==== Material for this exercise ====
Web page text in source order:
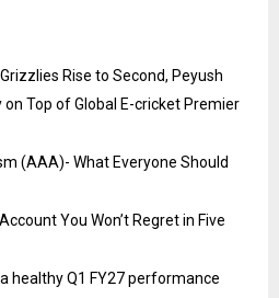
Rise to Second, Peyush
on Top of Global E-cricket Premier
(AAA)- What Everyone Should
You Won’t Regret in Five
healthy Q1 FY27 performance
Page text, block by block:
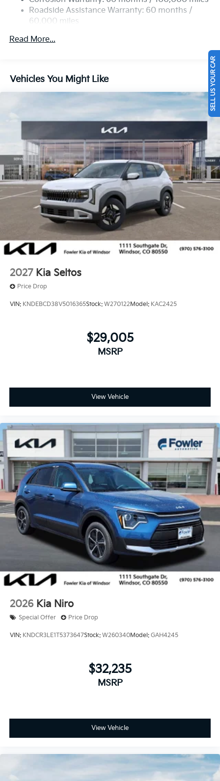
====
§ Prompt: Restate the data above exactly, stripping out each image.

§ Finished exercise:
Web page text in source order:
Rise to Second, Peyush
on Top of Global E-cricket Premier
(AAA)- What Everyone Should
You Won’t Regret in Five
healthy Q1 FY27 performance
Page text, block by block:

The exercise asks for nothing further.